--- Provided information ---
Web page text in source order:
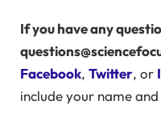
If you have any
Facebook, Twitter, or
include your name
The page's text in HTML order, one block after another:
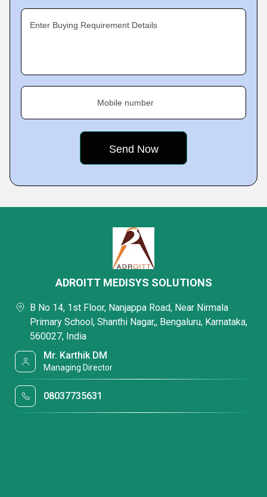
Enter Buying Requirement Details
Mobile number
ADROITT MEDISYS SOLUTIONS
B No 14, 1st Floor, Nanjappa Road, Near Nirmala
Primary School, Shanthi Nagar,, Bengaluru, Karnataka,
560027, India
Mr. Karthik DM
Managing Director
08037735631
---
Work task: Above are the records; copy every one of them exactly and omit the images.

Your response:
Web page text in source order:
If you have any
Facebook, Twitter, or
include your name
The page's text in HTML order, one block after another:
Enter Buying Requirement Details
Mobile number
ADROITT MEDISYS SOLUTIONS
B No 14, 1st Floor, Nanjappa Road, Near Nirmala
Primary School, Shanthi Nagar,, Bengaluru, Karnataka,
560027, India
Mr. Karthik DM
Managing Director
08037735631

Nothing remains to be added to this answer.